Records from a data source:
====

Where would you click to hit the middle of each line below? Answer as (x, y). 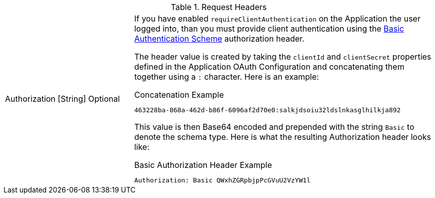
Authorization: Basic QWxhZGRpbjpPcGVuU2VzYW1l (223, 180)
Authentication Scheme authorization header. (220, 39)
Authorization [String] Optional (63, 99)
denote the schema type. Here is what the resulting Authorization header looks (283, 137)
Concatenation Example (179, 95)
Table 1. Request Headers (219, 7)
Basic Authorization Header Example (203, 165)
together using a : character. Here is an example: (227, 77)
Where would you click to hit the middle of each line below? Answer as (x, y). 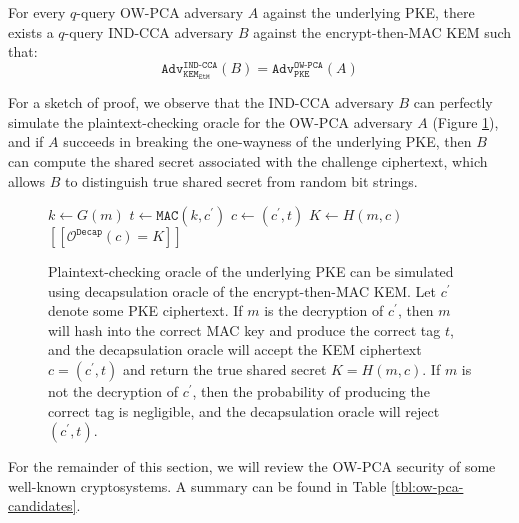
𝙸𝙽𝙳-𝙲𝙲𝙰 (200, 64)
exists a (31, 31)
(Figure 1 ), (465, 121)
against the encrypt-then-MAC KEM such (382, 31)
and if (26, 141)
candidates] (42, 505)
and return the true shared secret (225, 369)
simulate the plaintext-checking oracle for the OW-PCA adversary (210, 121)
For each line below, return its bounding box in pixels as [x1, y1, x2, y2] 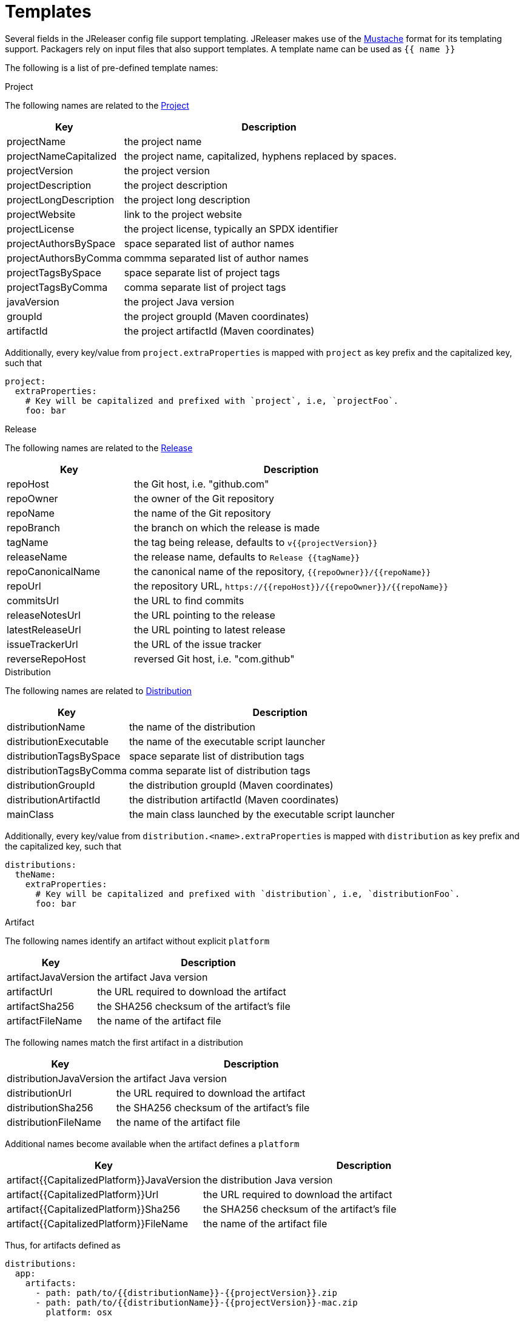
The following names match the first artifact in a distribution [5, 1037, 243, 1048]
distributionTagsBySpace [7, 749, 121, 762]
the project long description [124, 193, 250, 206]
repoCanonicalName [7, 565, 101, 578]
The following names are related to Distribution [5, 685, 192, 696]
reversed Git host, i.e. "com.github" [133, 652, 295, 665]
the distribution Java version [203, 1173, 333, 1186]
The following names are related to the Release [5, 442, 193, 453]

====

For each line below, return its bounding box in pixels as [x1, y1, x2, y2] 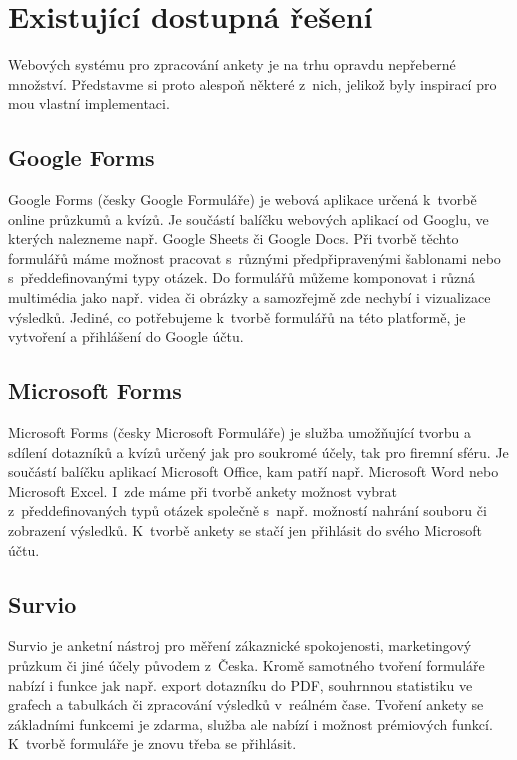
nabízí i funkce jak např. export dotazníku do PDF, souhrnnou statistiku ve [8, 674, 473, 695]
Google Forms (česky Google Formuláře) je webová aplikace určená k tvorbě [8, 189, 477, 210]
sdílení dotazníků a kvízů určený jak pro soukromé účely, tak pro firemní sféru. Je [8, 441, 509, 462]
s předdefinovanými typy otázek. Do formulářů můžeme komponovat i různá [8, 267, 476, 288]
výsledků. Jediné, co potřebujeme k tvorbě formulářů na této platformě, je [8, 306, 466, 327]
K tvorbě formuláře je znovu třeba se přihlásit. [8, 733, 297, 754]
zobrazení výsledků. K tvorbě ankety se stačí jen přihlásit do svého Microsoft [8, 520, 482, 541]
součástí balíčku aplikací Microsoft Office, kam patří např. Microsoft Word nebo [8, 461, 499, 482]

====

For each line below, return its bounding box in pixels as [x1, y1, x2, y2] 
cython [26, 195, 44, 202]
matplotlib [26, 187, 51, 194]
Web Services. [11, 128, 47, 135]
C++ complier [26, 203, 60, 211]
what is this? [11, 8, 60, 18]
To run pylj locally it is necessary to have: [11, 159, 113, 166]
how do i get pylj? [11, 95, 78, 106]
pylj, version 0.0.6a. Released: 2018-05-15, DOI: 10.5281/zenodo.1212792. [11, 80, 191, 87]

====

> TASK TO CARRY OUT:
Could you set down, word for word, only the lines above from the line with "the project long" to the line with "the distribution Java", including both?

> TASK RESULT:
the project long description [124, 193, 250, 206]
repoCanonicalName [7, 565, 101, 578]
The following names are related to Distribution [5, 685, 192, 696]
reversed Git host, i.e. "com.github" [133, 652, 295, 665]
the distribution Java version [203, 1173, 333, 1186]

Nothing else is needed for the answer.